WHAT YOU HAVE TO DO: Repeat all of the data word for word so that only the pictures are missing from the copy.

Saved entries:

#####

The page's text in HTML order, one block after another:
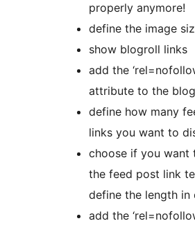
properly anymore!
define the image
show blogroll links
add the
attribute to the
define how many
links you want to
choose if you want
the feed post link
define the length in
add the
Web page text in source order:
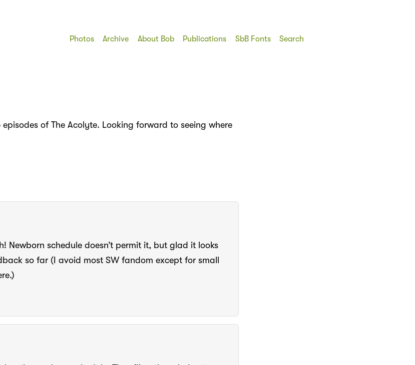
Photos Archive About Bob Publications SbB Fonts Search
of The Acolyte. Looking forward to seeing where
Newborn schedule doesn’t permit it, but glad it looks
so far (I avoid most SW fandom except for small
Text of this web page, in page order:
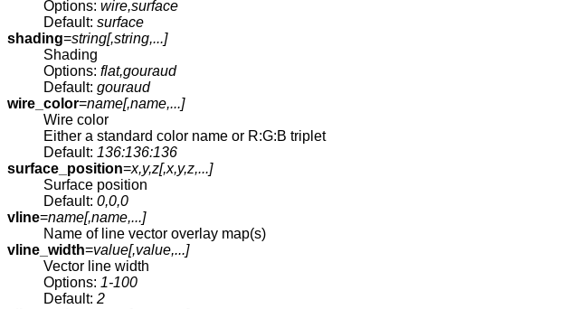
Options: wire,surface
Default: surface
shading=string[,string,...]
Shading
Options: flat,gouraud
Default: gouraud
wire_color=name[,name,...]
Wire color
Either a standard color name or R:G:B triplet
Default: 136:136:136
surface_position=x,y,z[,x,y,z,...]
Surface position
Default: 0,0,0
vline=name[,name,...]
Name of line vector overlay map(s)
vline_width=value[,value,...]
Vector line width
Options: 1-100
Default: 2
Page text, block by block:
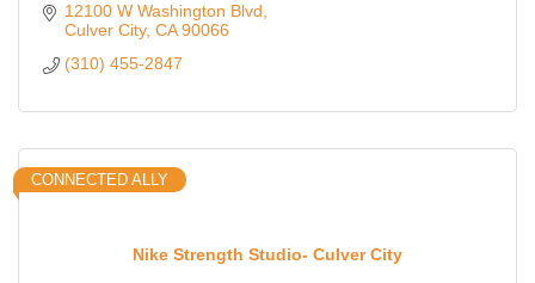
12100 W Washington Blvd
Culver City CA 90066
(310) 455-2847
Nike Strength Studio- Culver City
CONNECTED ALLY

#####

COMPLETED EXERCISE:
The page's text in HTML order, one block after another:
properly anymore!
define the image
show blogroll links
add the
attribute to the
define how many
links you want to
choose if you want
the feed post link
define the length in
add the
Web page text in source order:
Photos Archive About Bob Publications SbB Fonts Search
of The Acolyte. Looking forward to seeing where
Newborn schedule doesn’t permit it, but glad it looks
so far (I avoid most SW fandom except for small
Text of this web page, in page order:
Options: wire,surface
Default: surface
shading=string[,string,...]
Shading
Options: flat,gouraud
Default: gouraud
wire_color=name[,name,...]
Wire color
Either a standard color name or R:G:B triplet
Default: 136:136:136
surface_position=x,y,z[,x,y,z,...]
Surface position
Default: 0,0,0
vline=name[,name,...]
Name of line vector overlay map(s)
vline_width=value[,value,...]
Vector line width
Options: 1-100
Default: 2
Page text, block by block:
12100 W Washington Blvd
Culver City CA 90066
(310) 455-2847
Nike Strength Studio- Culver City
CONNECTED ALLY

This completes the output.